When Caelum's transport circle activated, those shadows went with her.

Dante felt it instantly. The pull. Her being ripped from his realm. From his side. The bond snapping taut like a fishing line caught on something massive and sinking fast.

Hours ago she'd been in his arms. He'd tasted her, felt her come apart beneath him, held her while she fell asleep.

And now she was gone.

The stone circle still crackled with residual magic. The other Death Lords converged.

"The transport signature is scrambled," Thessa whispered. "Layered. Hidden beneath—"

"I know where she is."

His voice came out flat.

He could feel her through the connection. Her terror. Her confusion. The way her heart raced when she was trying to be brave.

Seraphina moved closer, understanding the danger in his stillness. "We'll help you—"

"No." His shadows darkened. “Go back to your realm.

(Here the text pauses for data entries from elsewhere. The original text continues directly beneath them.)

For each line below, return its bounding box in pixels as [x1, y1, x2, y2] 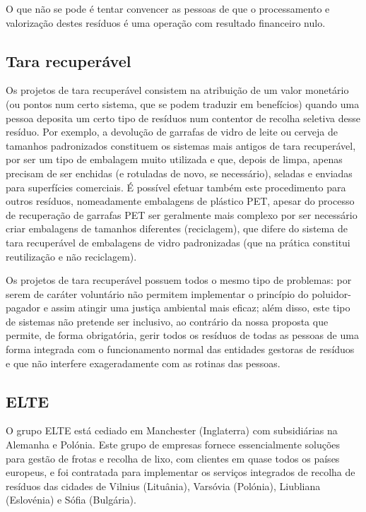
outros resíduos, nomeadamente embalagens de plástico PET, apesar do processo [6, 194, 355, 208]
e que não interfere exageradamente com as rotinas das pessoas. [6, 355, 281, 370]
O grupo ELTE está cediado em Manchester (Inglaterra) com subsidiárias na [6, 423, 338, 438]
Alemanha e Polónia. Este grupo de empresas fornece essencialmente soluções [6, 437, 341, 452]
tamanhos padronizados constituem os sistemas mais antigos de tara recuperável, [6, 138, 356, 153]
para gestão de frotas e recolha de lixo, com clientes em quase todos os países [6, 451, 340, 465]
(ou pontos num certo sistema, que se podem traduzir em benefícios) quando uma [6, 96, 360, 111]
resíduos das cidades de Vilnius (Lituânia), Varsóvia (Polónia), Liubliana [6, 478, 321, 493]
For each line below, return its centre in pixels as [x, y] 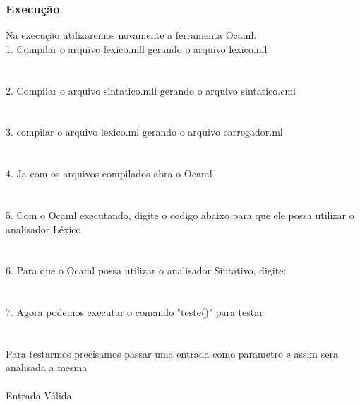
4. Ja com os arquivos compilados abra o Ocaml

He'll use the chaos to expand if we all leave."

"Reaper—"

"If I'm not back in a couple of hours, assume I've failed." He turned toward the portal. "Then burn his paradise to the ground."

He didn't wait for agreement. Just followed the thread connecting him to her, tearing open a pathway through reality.

The transition fought him. Reality buckling, twisting, trying to keep him out. Not a normal passage between realms. Something hidden, fortified, built in the spaces between spaces.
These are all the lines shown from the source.